----- Given records -----
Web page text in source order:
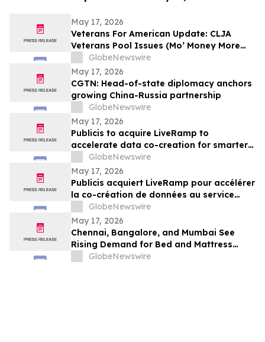
May 17, 2026
Veterans For American Update: CLJA
Veterans Pool Issues (Mo’ Money More
Problems)
GlobeNewswire
May 17, 2026
CGTN: Head-of-state diplomacy anchors
growing China-Russia partnership
GlobeNewswire
May 17, 2026
Publicis to acquire LiveRamp to
accelerate data co-creation for smarter
agentsGlobeNewswire
May 17, 2026
Publicis acquiert LiveRamp pour accélérer
la co-création de données au service
d'agents plus intelligents
GlobeNewswire
May 17, 2026
Chennai, Bangalore, and Mumbai See
Rising Demand for Bed and Mattress
Rentals in 2026 as ₹35,000 Bedroom Buy
GlobeNewswire
-----
Problem to work on: The listing above should be transcribed word for word, with its pictures left out.

Task answer:
Web page text in source order:
May 17, 2026
Veterans For American Update: CLJA
Veterans Pool Issues (Mo’ Money More
Problems)
GlobeNewswire
May 17, 2026
CGTN: Head-of-state diplomacy anchors
growing China-Russia partnership
GlobeNewswire
May 17, 2026
Publicis to acquire LiveRamp to
accelerate data co-creation for smarter
agentsGlobeNewswire
May 17, 2026
Publicis acquiert LiveRamp pour accélérer
la co-création de données au service
d'agents plus intelligents
GlobeNewswire
May 17, 2026
Chennai, Bangalore, and Mumbai See
Rising Demand for Bed and Mattress
Rentals in 2026 as ₹35,000 Bedroom Buy
GlobeNewswire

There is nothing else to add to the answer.